WORK REQUEST: Show every line from the entries that follow which holds the word "pagina".

ENTRIES SUPPLIED:
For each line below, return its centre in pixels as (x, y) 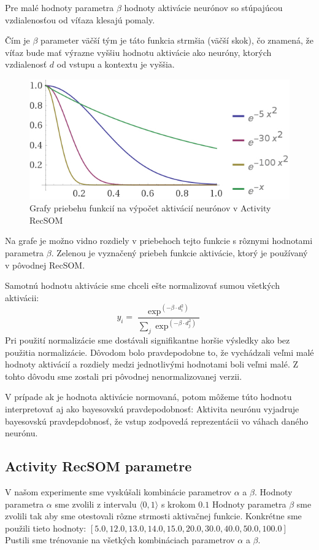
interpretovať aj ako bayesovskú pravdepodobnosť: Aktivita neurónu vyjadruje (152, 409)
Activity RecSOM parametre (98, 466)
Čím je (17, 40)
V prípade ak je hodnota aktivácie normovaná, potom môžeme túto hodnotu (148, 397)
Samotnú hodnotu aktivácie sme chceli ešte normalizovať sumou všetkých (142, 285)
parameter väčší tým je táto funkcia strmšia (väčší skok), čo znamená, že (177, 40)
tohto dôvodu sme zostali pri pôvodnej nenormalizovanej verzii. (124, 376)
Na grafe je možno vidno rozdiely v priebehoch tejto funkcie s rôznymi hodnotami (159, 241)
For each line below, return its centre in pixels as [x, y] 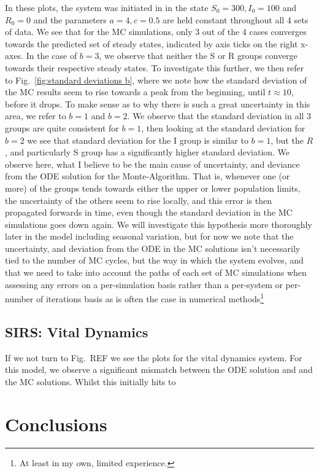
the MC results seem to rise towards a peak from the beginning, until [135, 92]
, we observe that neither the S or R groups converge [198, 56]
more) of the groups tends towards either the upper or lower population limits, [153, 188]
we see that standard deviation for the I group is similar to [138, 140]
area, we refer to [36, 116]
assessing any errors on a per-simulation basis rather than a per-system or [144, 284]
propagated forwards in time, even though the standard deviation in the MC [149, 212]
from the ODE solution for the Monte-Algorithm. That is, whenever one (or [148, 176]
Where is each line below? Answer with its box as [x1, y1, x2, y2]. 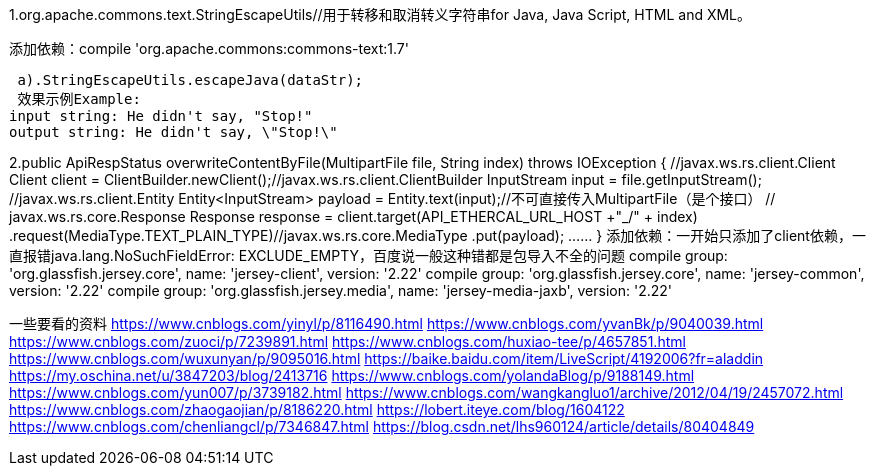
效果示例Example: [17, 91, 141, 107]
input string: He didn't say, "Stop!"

* * *

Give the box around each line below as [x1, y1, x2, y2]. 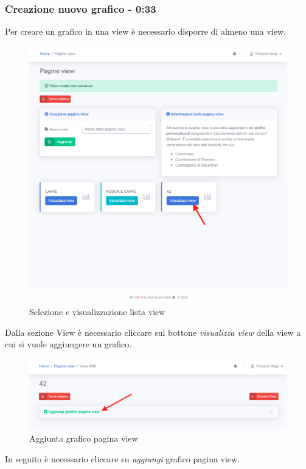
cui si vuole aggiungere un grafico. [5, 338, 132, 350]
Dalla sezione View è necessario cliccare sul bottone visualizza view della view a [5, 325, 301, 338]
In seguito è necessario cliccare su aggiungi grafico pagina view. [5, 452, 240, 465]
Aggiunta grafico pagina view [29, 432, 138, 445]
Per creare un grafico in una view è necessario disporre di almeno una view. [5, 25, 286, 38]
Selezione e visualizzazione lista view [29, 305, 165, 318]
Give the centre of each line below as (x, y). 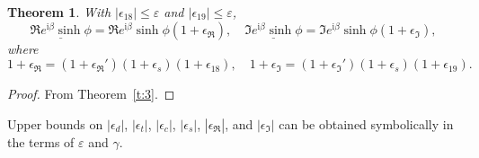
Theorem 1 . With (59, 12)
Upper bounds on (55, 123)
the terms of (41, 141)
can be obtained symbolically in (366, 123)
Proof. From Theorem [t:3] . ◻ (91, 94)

WRITTEN RESPONSE:
In seguito è necessario cliccare su aggiungi grafico pagina view. [5, 452, 240, 465]
Aggiunta grafico pagina view [29, 432, 138, 445]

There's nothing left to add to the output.